Sur dix référendums à caractères social ou environnemental qui ont eu lieu en Suisse en 2024, la gauche, les syndicats et d’autres associations en ont gagné sept. C’est du jamais vu. La Suisse serait-elle en train de changer ? Il est trop tôt pour le dire, mais il est certain que ces sept victoires sont autant d’avertissements pour la majorité de droite au pouvoir.

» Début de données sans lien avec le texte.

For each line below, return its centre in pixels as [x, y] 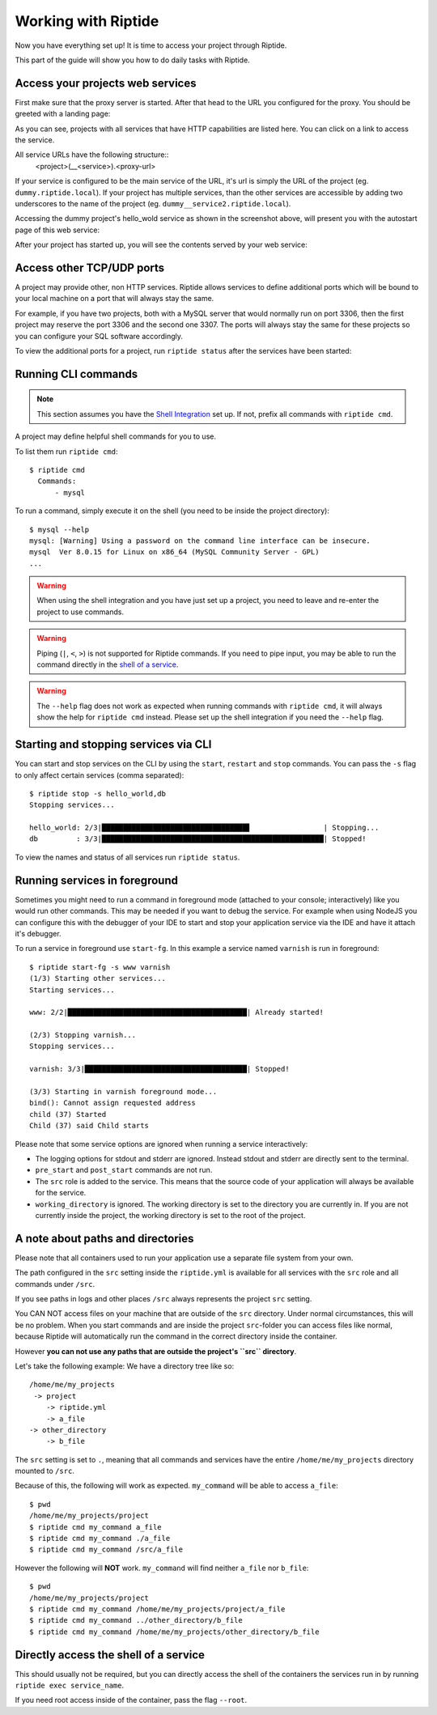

Lors des trois premières votations de l’année, la gauche suisse avait déjà obtenu une 13e rente AVS (retraite fondée sur la redistribution) et refusé l’augmentation de l’âge de la retraite de 65 à 66 ans. Elle avait ensuite fait tomber une révision de la loi sur la prévoyance professionnelle. Cette « réforme » de la partie privée du régime des retraites, fondée sur la capitalisation, aurait entraîné une baisse de rentes allant jusqu’à 3’200 francs (3’400 euros) par année. La gauche avait aussi contribué à l’acceptation d’une loi favorable à un approvisionnement en électricité reposant sur les énergies renouvelables.
Extension des autoroutes : ça suffit !
Le dimanche 24 novembre, trois autres succès se sont ajoutés à la liste. En premier lieu, les électrices et les électeurs ont rejeté, par 53 % de non un projet d’extension de certains tronçons d’autoroutes à six postes (notamment près de Genève). Il y a derrière ce vote le désir d’une mobilité plus douce, plus écologique. Mais le montant du projet (5 milliards de francs, soit 7,6 milliards d’euros) a aussi retenu passablement de citoyennes et de citoyens. D’autres pensent qu’une partie des Suisses ont exprimé leur volonté de freiner le développement des infrastructures, et par conséquent leur futur soutien à l’initiative de l’UDC qui veut limiter la population suisse à 10 millions d’habitants.
Double victoire des locataires
Les Suisses ont aussi infligé une véritable gifle au lobby immobilier. Via la droite parlementaire, ils ont en effet rejeté, par 51 % de non, deux projets qui visaient à affaiblir les droits des locataires face aux propriétaires. Cette double victoire a été saluée par le sénateur socialiste Carlo Sommaruga, président de l’Association suisse des locataires (Asloca) : « C’est un message fort aux milieux immobiliers qui ont injecté 3,5 millions dans cette campagne. »
L’unité paie
Malgré trois échecs (deux sur l’assurance maladie et un à propos de la biodiversité) le bilan de la gauche est donc « globalement positif ». Arrogance systématique de la droite, baisse du pouvoir d’achat ou encore économie qui commence à connaître des difficultés sont autant d’éléments qui permettent de comprendre ces différents sursauts de la gauche et des classes populaires et moyennes. Mais ce qui paraît plus important, c’est que dans toutes ces campagnes, l’unité des forces progressistes, de la gauche radicale aux écologistes en passant par le PS, les Verts, les syndicats et les associations de locataires, l’unité a été quasi-totale, alors que la division (les Verts avaient laissé la liberté de vote) est à l’origine de l’un des trois échecs, celui relatif à l’acceptation d’un financement moins solidaire de l’assurance maladie.
Dans le Jura, le taux de réussite atteint même 90 %, puisque les Jurassiens, contrairement à l’ensemble de la Suisse mais comme le recommandait le PSJ, ont accepté l’initiative limitant les primes d’assurance maladie à 10 %du revenu, et rejeté la réforme du financement du système de santé (EFS).
Jean-Claude Rennwald
Ancien député (PS) au Conseil national suisse, militant socialiste et syndical
Article paru dans la revue française, Démocratie et socialisme, décembre 2024.